Legislations passed by the ruling party, such as the farm laws and the labour codes, have impacted them directly and it is important that women find a voice in decision-making and debates with regard to the direction of public policy.

Clearly, the pattern of growth and policies adopted are adversely impacting the mass of women. Data with respect to women’s work participation and crimes against women is disturbing, to say the least.

It is imperative that a larger community of women is drawn into processes of decision making to enable them to explore new opportunities for work in a fast-growing economy, going beyond traditional stereotypes of women’s work and roles.

The crisis represented by a combination of high GDP accompanied by jobless growth plays itself out in the lives of women in very specific ways.

The increasing burden of unpaid work, together with increasing violence on an everyday basis, poses special challenges which require the strengthening of democratic processes to allow for debates to strategise on these critical aspects.

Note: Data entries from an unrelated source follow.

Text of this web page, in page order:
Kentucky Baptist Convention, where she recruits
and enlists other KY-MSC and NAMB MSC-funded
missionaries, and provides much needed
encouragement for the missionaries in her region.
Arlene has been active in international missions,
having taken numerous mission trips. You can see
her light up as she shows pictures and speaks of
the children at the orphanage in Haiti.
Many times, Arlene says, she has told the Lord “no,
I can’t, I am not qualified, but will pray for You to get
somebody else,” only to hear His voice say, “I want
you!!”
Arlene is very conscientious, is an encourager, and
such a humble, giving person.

While women alone do not represent women, it is imperative that they be party to significant deliberations on developmental policies which directly impact their lives. For that reason, they have to ensure that democratic processes and their participation in these are strengthened.

With all its caveats and complexities, the latest amendment – if and when implemented – promises to complicate the story of India’s growth, which poses more challenges to the mass of people and to women, who mostly remain concentrated at the bottom, despite assertions with regard to the divine status accorded to women in Indian society and tradition.

It is incumbent upon those who are committed to the strengthening of democracy in India that these debates continue, even as legislative measures are put in place to ensure fuller participation of women as citizens.